I just don't see how's it possible..  I have the Canon 100mm Macro and I've taken lady bug pictures before and you can get nowhere near that close..  Regardless of aperture, something else has to be in the equation unless he's making some ungodly large crops, in which sharpness would suffer..  So I'm just not sure.


----------



## hippyatheart (Jun 13, 2008)

These pictures are extremely sharp!


----------



## Flora (Jun 13, 2008)

Oh, I love #3...ladybugs are so cute!


----------



## Chiller (Jun 13, 2008)

Excellent as always.  Really really love the fly shot. :thumbup::thumbup:


----------



## Bifurcator (Jun 13, 2008)

mr_baseball_08 said:


> I just don't see how's it possible..  I have the Canon 100mm Macro and I've taken lady bug pictures before and you can get nowhere near that close..  Regardless of aperture, something else has to be in the equation unless he's making some ungodly large crops, in which sharpness would suffer..  So I'm just not sure.



Well, it IS possible... or we wouldn't be seeing the images here.  Whether or not he's coming clean with every detail in his steps may be uncertain but in his defense that's totally his propagative. I guess most photographers don't tell everything - I know I often don't.  If for no other reason than just to stop people from saying things I don't want to hear about how I went from real life to image and whether or not it's "OK" in _their_ opinion. Personally I think he's invented a microscopic make-up set complete with miniature mascara and highliner pencil. 
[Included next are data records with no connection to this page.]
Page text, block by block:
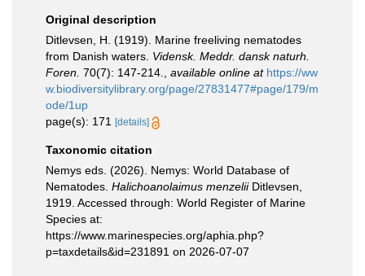
Original description
Ditlevsen, H. (1919). Marine freeliving nematodes
from Danish waters. Vidensk. Meddr. dansk naturh.
Foren. 70(7): 147-214. available online at https://ww
w.biodiversitylibrary.org/page/27831477#page/179/m
ode/1up
page(s): 171
[details]
Taxonomic citation
Nemys eds. (2026). Nemys: World Database of
Nematodes. Halichoanolaimus menzeliiDitlevsen,
1919. Accessed through: World Register of Marine
Species at:
https://www.marinespecies.org/aphia.php?
p=taxdetails&id=231891 on 2026-07-07
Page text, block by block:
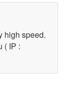
high speed.
( IP :
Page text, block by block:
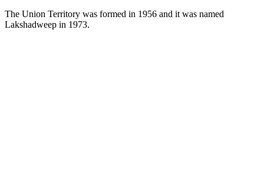
The Union Territory was formed in 1956 and it was named
Lakshadweep in 1973.
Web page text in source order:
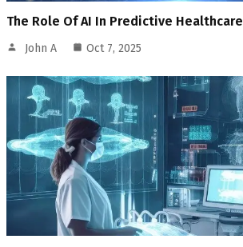
The Role Of AI In Predictive Healthcare
John A Oct 7, 2025
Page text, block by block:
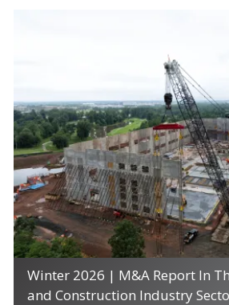
Winter 2026 | M&A Report In
and Construction Industry
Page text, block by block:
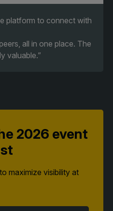
platform to connect with
all in one place. The
valuable.”
2026 event
maximize visibility at
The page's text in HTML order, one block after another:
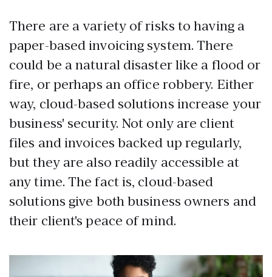
There are a variety of risks to having a
paper-based invoicing system. There
could be a natural disaster like a flood or
fire, or perhaps an office robbery. Either
way, cloud-based solutions increase your
business' security. Not only are client
files and invoices backed up regularly,
but they are also readily accessible at
any time. The fact is, cloud-based
solutions give both business owners and
their client's peace of mind.
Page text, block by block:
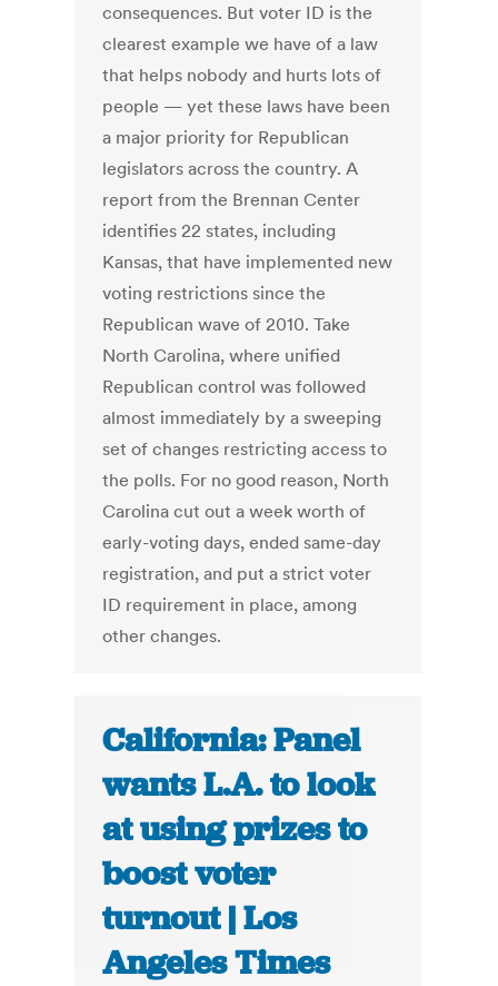
consequences. But voter ID is the
clearest example we have of a law
that helps nobody and hurts lots of
people — yet these laws have been
a major priority for Republican
legislators across the country. A
report from the Brennan Center
identifies 22 states, including
Kansas, that have implemented new
voting restrictions since the
Republican wave of 2010. Take
North Carolina, where unified
Republican control was followed
almost immediately by a sweeping
set of changes restricting access to
the polls. For no good reason, North
Carolina cut out a week worth of
early-voting days, ended same-day
registration, and put a strict voter
ID requirement in place, among
other changes.
California: Panel
wants L.A. to look
at using prizes to
boost voter
turnout | Los
Angeles Times

If you look at his top image he's really pushing the limits of sharpening. To make things bigger there's some pretty cool and capable tools out there like AleinSkin BlowUP and Genuine Fractal 5, either of which with I can go to about 300% before it starts falling apart and begins to start looking crystalized.  

As far as getting close there's always closeup corrective lenses. Here's two shots I took with a No. 2 AC closeup lens in combination with the lens's own macro capabilities:


With Flash
Without Flash
Actual subject is about 3/4 of an inch long.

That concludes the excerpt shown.